*Prompt*.
The line containing "About Courtney Claghorn" opens the span to copy, and the last line of the records below closes it. Write out that span exactly.

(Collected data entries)
☆ ☆ ☆ ☆ ☆ ☆ ☆

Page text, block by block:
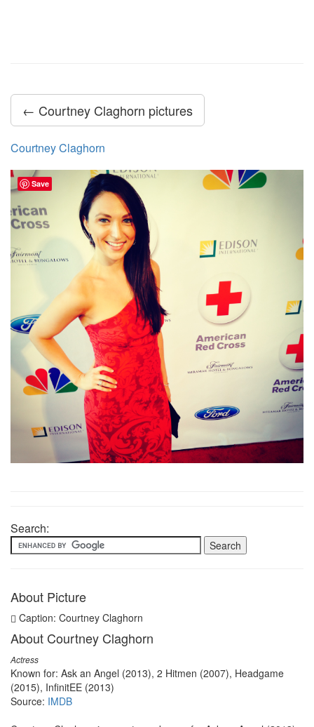
← Courtney Claghorn pictures
Courtney Claghorn
Search:
About Picture
Caption: Courtney Claghorn
About Courtney Claghorn
Actress
Known for: Ask an Angel (2013), 2 Hitmen (2007), Headgame
(2015), InfinitEE (2013)
Source: IMDB
Save

☆ ☆ ☆ ☆ ☆ ☆ ☆

*Exercise output*.
About Courtney Claghorn
Actress
Known for: Ask an Angel (2013), 2 Hitmen (2007), Headgame
(2015), InfinitEE (2013)
Source: IMDB
Save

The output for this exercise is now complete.